_SOURCE DATA_.
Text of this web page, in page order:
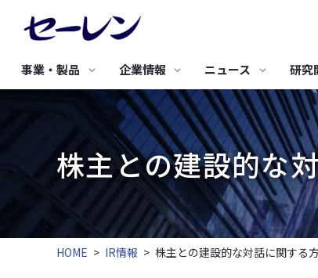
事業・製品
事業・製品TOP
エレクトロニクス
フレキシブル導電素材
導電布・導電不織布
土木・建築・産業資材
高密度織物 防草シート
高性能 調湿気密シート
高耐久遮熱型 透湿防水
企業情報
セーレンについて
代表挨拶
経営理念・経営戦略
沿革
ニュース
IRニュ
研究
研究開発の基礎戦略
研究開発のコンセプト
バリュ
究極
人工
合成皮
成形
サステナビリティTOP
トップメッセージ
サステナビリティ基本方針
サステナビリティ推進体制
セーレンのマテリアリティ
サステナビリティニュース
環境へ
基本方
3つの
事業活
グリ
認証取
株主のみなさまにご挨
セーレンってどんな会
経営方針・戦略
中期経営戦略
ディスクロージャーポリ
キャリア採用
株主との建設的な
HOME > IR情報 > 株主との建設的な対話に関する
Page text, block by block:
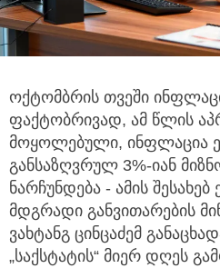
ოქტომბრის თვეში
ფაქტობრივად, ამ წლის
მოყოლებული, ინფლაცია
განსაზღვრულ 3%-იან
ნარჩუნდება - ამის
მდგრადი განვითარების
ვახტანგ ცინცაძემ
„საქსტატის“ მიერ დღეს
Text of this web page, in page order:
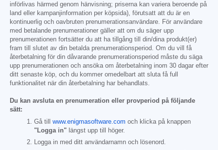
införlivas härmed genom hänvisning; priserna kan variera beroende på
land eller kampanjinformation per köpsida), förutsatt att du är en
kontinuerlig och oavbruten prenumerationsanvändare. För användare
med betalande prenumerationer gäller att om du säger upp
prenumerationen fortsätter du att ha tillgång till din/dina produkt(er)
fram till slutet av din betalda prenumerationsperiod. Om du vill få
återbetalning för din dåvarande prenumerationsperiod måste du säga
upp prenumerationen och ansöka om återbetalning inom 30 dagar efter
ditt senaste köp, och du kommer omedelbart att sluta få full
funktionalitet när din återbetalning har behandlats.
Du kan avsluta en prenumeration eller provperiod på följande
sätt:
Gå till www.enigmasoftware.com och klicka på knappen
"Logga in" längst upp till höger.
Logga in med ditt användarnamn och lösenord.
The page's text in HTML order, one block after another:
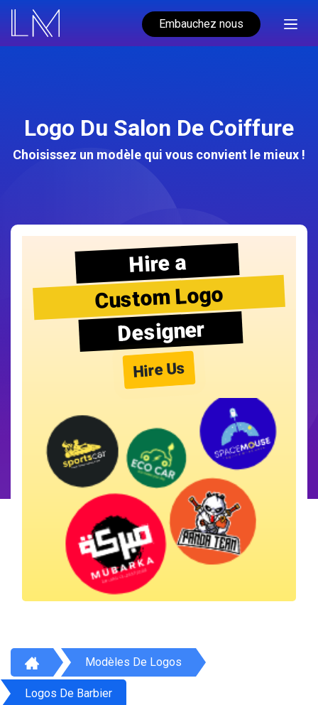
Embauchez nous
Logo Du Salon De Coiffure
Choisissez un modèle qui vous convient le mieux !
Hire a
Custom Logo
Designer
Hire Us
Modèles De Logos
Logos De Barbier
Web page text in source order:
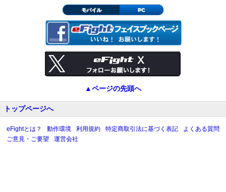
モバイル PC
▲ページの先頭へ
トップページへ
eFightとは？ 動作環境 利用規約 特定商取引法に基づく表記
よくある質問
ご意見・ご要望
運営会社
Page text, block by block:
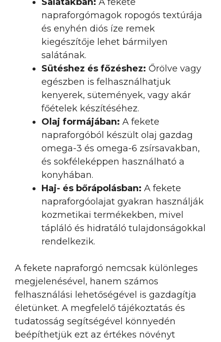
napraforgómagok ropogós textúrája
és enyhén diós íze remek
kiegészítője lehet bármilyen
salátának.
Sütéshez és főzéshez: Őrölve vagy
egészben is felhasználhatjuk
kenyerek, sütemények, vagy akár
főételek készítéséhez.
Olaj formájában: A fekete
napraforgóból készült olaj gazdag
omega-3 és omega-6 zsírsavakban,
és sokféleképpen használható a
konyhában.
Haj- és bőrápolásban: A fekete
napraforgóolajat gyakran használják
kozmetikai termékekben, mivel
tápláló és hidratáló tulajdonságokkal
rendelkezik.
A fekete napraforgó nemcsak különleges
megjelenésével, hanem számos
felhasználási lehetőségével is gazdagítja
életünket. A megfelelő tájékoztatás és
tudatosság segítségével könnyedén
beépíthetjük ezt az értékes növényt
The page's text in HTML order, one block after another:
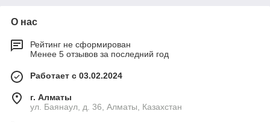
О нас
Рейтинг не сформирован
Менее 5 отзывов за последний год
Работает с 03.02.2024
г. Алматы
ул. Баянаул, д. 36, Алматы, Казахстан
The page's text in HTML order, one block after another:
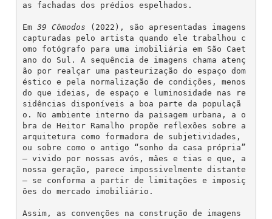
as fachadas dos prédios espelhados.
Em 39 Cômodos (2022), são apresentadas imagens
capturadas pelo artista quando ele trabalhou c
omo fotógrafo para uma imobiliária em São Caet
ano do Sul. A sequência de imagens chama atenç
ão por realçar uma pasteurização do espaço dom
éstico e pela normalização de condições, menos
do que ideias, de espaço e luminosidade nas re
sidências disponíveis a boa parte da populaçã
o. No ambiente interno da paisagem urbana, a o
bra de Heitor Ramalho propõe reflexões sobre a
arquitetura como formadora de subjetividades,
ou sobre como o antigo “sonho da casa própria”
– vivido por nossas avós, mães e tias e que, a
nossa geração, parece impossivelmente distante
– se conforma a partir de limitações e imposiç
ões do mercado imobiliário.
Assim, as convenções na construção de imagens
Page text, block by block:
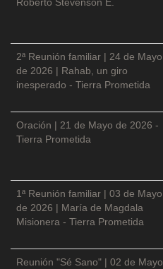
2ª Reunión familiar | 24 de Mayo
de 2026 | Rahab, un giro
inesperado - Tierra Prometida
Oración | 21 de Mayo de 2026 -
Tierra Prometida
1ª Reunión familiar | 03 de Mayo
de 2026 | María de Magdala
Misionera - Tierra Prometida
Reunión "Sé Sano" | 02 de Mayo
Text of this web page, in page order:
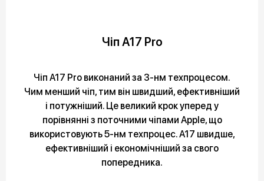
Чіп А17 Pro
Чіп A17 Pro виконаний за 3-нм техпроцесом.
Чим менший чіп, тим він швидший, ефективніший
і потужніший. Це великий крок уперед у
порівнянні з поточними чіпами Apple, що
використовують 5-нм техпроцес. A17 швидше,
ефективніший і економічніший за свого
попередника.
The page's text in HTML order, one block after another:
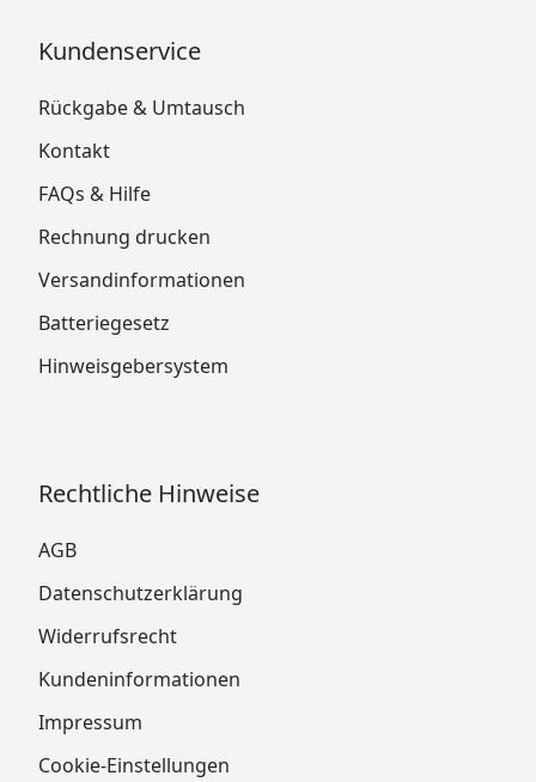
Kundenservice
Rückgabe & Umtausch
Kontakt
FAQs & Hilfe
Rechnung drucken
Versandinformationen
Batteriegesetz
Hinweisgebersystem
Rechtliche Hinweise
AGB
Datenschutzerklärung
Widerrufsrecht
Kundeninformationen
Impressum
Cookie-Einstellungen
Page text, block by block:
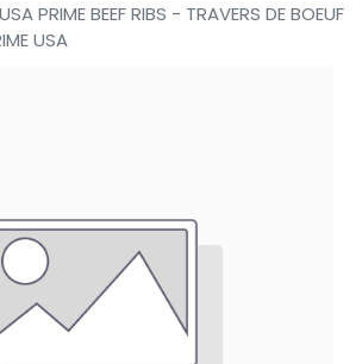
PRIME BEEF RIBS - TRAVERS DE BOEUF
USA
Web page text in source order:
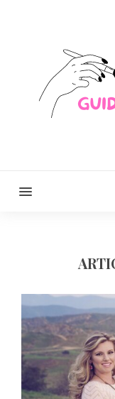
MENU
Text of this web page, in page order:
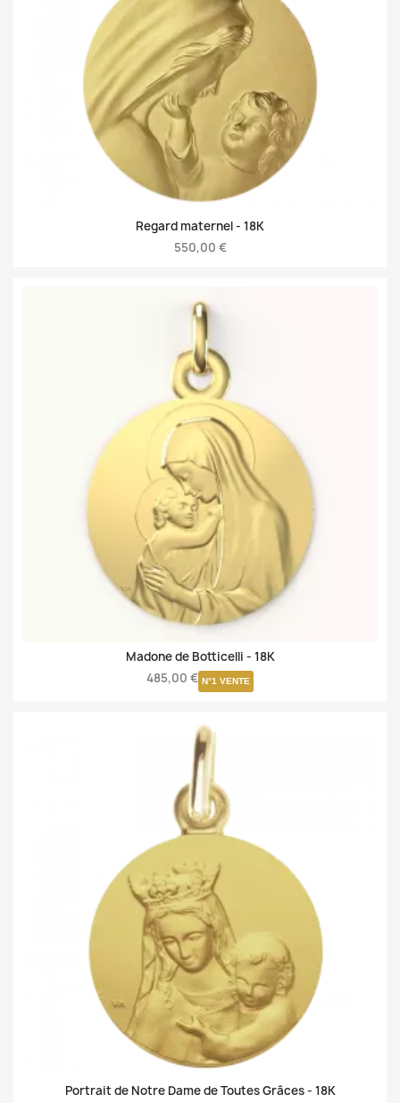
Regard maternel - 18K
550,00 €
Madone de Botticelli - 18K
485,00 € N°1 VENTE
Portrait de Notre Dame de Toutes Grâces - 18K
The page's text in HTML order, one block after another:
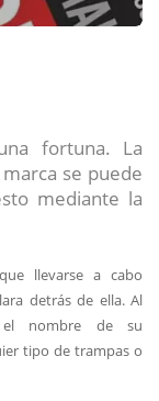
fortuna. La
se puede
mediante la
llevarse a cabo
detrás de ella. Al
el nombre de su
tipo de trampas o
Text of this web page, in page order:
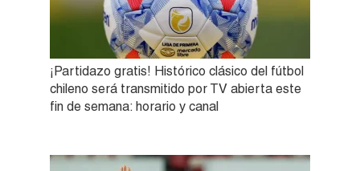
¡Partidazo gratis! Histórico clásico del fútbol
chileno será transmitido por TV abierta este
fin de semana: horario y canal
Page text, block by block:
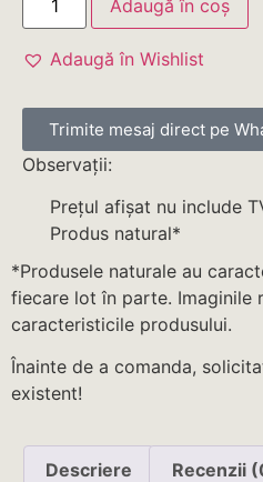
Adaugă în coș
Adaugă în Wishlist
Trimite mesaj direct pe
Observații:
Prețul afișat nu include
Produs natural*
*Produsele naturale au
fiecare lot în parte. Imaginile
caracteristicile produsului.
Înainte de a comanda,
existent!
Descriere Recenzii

_EXERCISE_. Repeat, word for word, each of the records, omitting any image they hold.

_ANSWER_.
Text of this web page, in page order:
事業・製品
事業・製品TOP
エレクトロニクス
フレキシブル導電素材
導電布・導電不織布
土木・建築・産業資材
高密度織物 防草シート
高性能 調湿気密シート
高耐久遮熱型 透湿防水
企業情報
セーレンについて
代表挨拶
経営理念・経営戦略
沿革
ニュース
IRニュ
研究
研究開発の基礎戦略
研究開発のコンセプト
バリュ
究極
人工
合成皮
成形
サステナビリティTOP
トップメッセージ
サステナビリティ基本方針
サステナビリティ推進体制
セーレンのマテリアリティ
サステナビリティニュース
環境へ
基本方
3つの
事業活
グリ
認証取
株主のみなさまにご挨
セーレンってどんな会
経営方針・戦略
中期経営戦略
ディスクロージャーポリ
キャリア採用
株主との建設的な
HOME > IR情報 > 株主との建設的な対話に関する
Page text, block by block:
ოქტომბრის თვეში
ფაქტობრივად, ამ წლის
მოყოლებული, ინფლაცია
განსაზღვრულ 3%-იან
ნარჩუნდება - ამის
მდგრადი განვითარების
ვახტანგ ცინცაძემ
„საქსტატის“ მიერ დღეს
Text of this web page, in page order:
införlivas härmed genom hänvisning; priserna kan variera beroende på
land eller kampanjinformation per köpsida), förutsatt att du är en
kontinuerlig och oavbruten prenumerationsanvändare. För användare
med betalande prenumerationer gäller att om du säger upp
prenumerationen fortsätter du att ha tillgång till din/dina produkt(er)
fram till slutet av din betalda prenumerationsperiod. Om du vill få
återbetalning för din dåvarande prenumerationsperiod måste du säga
upp prenumerationen och ansöka om återbetalning inom 30 dagar efter
ditt senaste köp, och du kommer omedelbart att sluta få full
funktionalitet när din återbetalning har behandlats.
Du kan avsluta en prenumeration eller provperiod på följande
sätt:
Gå till www.enigmasoftware.com och klicka på knappen
"Logga in" längst upp till höger.
Logga in med ditt användarnamn och lösenord.
The page's text in HTML order, one block after another:
Embauchez nous
Logo Du Salon De Coiffure
Choisissez un modèle qui vous convient le mieux !
Hire a
Custom Logo
Designer
Hire Us
Modèles De Logos
Logos De Barbier
Web page text in source order:
モバイル PC
▲ページの先頭へ
トップページへ
eFightとは？ 動作環境 利用規約 特定商取引法に基づく表記
よくある質問
ご意見・ご要望
運営会社
Page text, block by block:
napraforgómagok ropogós textúrája
és enyhén diós íze remek
kiegészítője lehet bármilyen
salátának.
Sütéshez és főzéshez: Őrölve vagy
egészben is felhasználhatjuk
kenyerek, sütemények, vagy akár
főételek készítéséhez.
Olaj formájában: A fekete
napraforgóból készült olaj gazdag
omega-3 és omega-6 zsírsavakban,
és sokféleképpen használható a
konyhában.
Haj- és bőrápolásban: A fekete
napraforgóolajat gyakran használják
kozmetikai termékekben, mivel
tápláló és hidratáló tulajdonságokkal
rendelkezik.
A fekete napraforgó nemcsak különleges
megjelenésével, hanem számos
felhasználási lehetőségével is gazdagítja
életünket. A megfelelő tájékoztatás és
tudatosság segítségével könnyedén
beépíthetjük ezt az értékes növényt
The page's text in HTML order, one block after another:
О нас
Рейтинг не сформирован
Менее 5 отзывов за последний год
Работает с 03.02.2024
г. Алматы
ул. Баянаул, д. 36, Алматы, Казахстан
The page's text in HTML order, one block after another:
as fachadas dos prédios espelhados.
Em 39 Cômodos (2022), são apresentadas imagens
capturadas pelo artista quando ele trabalhou c
omo fotógrafo para uma imobiliária em São Caet
ano do Sul. A sequência de imagens chama atenç
ão por realçar uma pasteurização do espaço dom
éstico e pela normalização de condições, menos
do que ideias, de espaço e luminosidade nas re
sidências disponíveis a boa parte da populaçã
o. No ambiente interno da paisagem urbana, a o
bra de Heitor Ramalho propõe reflexões sobre a
arquitetura como formadora de subjetividades,
ou sobre como o antigo “sonho da casa própria”
– vivido por nossas avós, mães e tias e que, a
nossa geração, parece impossivelmente distante
– se conforma a partir de limitações e imposiç
ões do mercado imobiliário.
Assim, as convenções na construção de imagens
Page text, block by block:
2ª Reunión familiar | 24 de Mayo
de 2026 | Rahab, un giro
inesperado - Tierra Prometida
Oración | 21 de Mayo de 2026 -
Tierra Prometida
1ª Reunión familiar | 03 de Mayo
de 2026 | María de Magdala
Misionera - Tierra Prometida
Reunión "Sé Sano" | 02 de Mayo
Text of this web page, in page order:
Чіп А17 Pro
Чіп A17 Pro виконаний за 3-нм техпроцесом.
Чим менший чіп, тим він швидший, ефективніший
і потужніший. Це великий крок уперед у
порівнянні з поточними чіпами Apple, що
використовують 5-нм техпроцес. A17 швидше,
ефективніший і економічніший за свого
попередника.
The page's text in HTML order, one block after another:
Kundenservice
Rückgabe & Umtausch
Kontakt
FAQs & Hilfe
Rechnung drucken
Versandinformationen
Batteriegesetz
Hinweisgebersystem
Rechtliche Hinweise
AGB
Datenschutzerklärung
Widerrufsrecht
Kundeninformationen
Impressum
Cookie-Einstellungen
Page text, block by block:
PRIME BEEF RIBS - TRAVERS DE BOEUF
USA
Web page text in source order:
MENU
Text of this web page, in page order:
Regard maternel - 18K
550,00 €
Madone de Botticelli - 18K
485,00 € N°1 VENTE
Portrait de Notre Dame de Toutes Grâces - 18K
The page's text in HTML order, one block after another:
fortuna. La
se puede
mediante la
llevarse a cabo
detrás de ella. Al
el nombre de su
tipo de trampas o
Text of this web page, in page order:
¡Partidazo gratis! Histórico clásico del fútbol
chileno será transmitido por TV abierta este
fin de semana: horario y canal
Page text, block by block:
Adaugă în coș
Adaugă în Wishlist
Trimite mesaj direct pe
Observații:
Prețul afișat nu include
Produs natural*
*Produsele naturale au
fiecare lot în parte. Imaginile
caracteristicile produsului.
Înainte de a comanda,
existent!
Descriere Recenzii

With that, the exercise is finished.